Every entry below should be repeated exactly; the pictures should not.

=== Dataset excerpts ===

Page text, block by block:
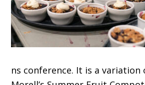
ns conference. It is a variation
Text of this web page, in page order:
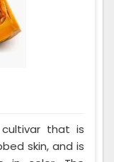
that is
skin, and is
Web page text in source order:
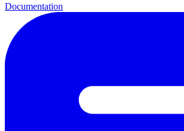
Documentation
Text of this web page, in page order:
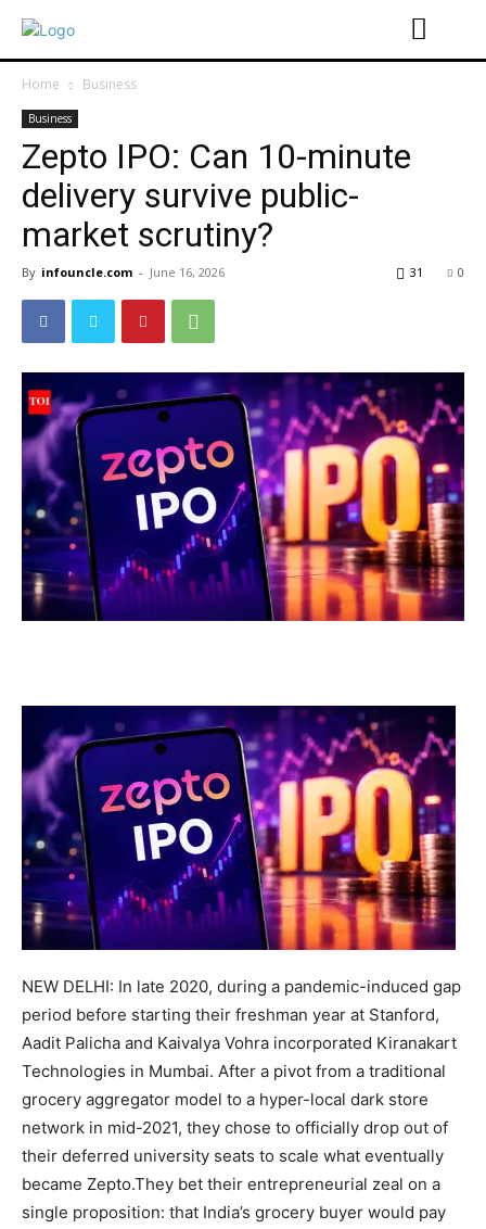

===

**Task output:**
Page text, block by block:
ns conference. It is a variation
Text of this web page, in page order:
that is
skin, and is
Web page text in source order:
Documentation
Text of this web page, in page order:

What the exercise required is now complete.